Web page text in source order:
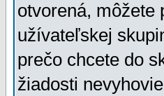
otvorená, môžete
užívateľskej
prečo chcete do
žiadosti
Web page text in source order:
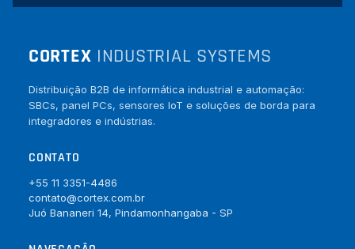
CORTEX INDUSTRIAL SYSTEMS
Distribuição B2B de informática industrial e automação:
SBCs, panel PCs, sensores IoT e soluções de borda para
integradores e indústrias.
CONTATO
+55 11 3351-4486
contato@cortex.com.br
Juó Bananeri 14, Pindamonhangaba - SP
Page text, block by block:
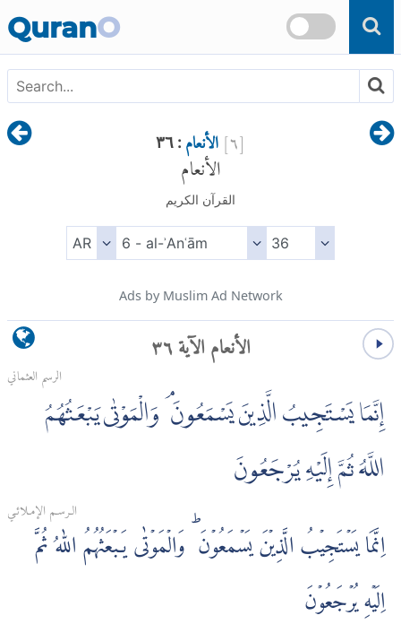
Skip to main content
QuranO
[٦]الأنعام : ٣٦الأنعام
القرآن الكريم
Ads by Muslim Ad Network
الأنعام الآية ٣٦
الرسم العثماني
إِنَّمَا يَسْتَجِيبُ الَّذِينَ يَسْمَعُونَ ۘ وَالْمَوْتٰى يَبْعَثُهُمُ
اللَّهُ ثُمَّ إِلَيْهِ يُرْجَعُونَ
الـرسـم الإمـلائـي
اِنَّمَا يَسۡتَجِيۡبُ الَّذِيۡنَ يَسۡمَعُوۡنَ‌ ؕ وَالۡمَوۡتٰى يَـبۡعَثُهُمُ اللّٰهُ ثُمَّ
اِلَيۡهِ يُرۡجَعُوۡنَ
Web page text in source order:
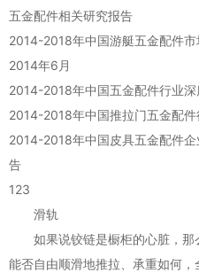
五金配件相关研究报告
2014-2018年中国游艇五金配件
2014年6月
2014-2018年中国五金配件行业
2014-2018年中国推拉门五金配
2014-2018年中国皮具五金配件
告
123
滑轨
如果说铰链是橱柜的心脏，那
能否自由顺滑地推拉、承重如何
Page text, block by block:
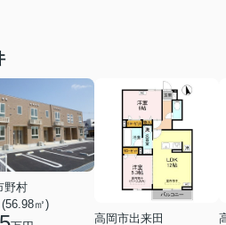
野村
㎡)
高岡市出来田

···

### TASK PROMPT
Transcribe the listing exactly, skipping pictures.

### WRITTEN RESPONSE
Web page text in source order:
otvorená, môžete
užívateľskej
prečo chcete do
žiadosti
Web page text in source order:
CORTEX INDUSTRIAL SYSTEMS
Distribuição B2B de informática industrial e automação:
SBCs, panel PCs, sensores IoT e soluções de borda para
integradores e indústrias.
CONTATO
+55 11 3351-4486
contato@cortex.com.br
Juó Bananeri 14, Pindamonhangaba - SP
Page text, block by block:
Skip to main content
QuranO
[٦]الأنعام : ٣٦الأنعام
القرآن الكريم
Ads by Muslim Ad Network
الأنعام الآية ٣٦
الرسم العثماني
إِنَّمَا يَسْتَجِيبُ الَّذِينَ يَسْمَعُونَ ۘ وَالْمَوْتٰى يَبْعَثُهُمُ
اللَّهُ ثُمَّ إِلَيْهِ يُرْجَعُونَ
الـرسـم الإمـلائـي
اِنَّمَا يَسۡتَجِيۡبُ الَّذِيۡنَ يَسۡمَعُوۡنَ‌ ؕ وَالۡمَوۡتٰى يَـبۡعَثُهُمُ اللّٰهُ ثُمَّ
اِلَيۡهِ يُرۡجَعُوۡنَ
Web page text in source order:
五金配件相关研究报告
2014-2018年中国游艇五金配件
2014年6月
2014-2018年中国五金配件行业
2014-2018年中国推拉门五金配
2014-2018年中国皮具五金配件
告
123
滑轨
如果说铰链是橱柜的心脏，那
能否自由顺滑地推拉、承重如何
Page text, block by block:
野村
㎡)
高岡市出来田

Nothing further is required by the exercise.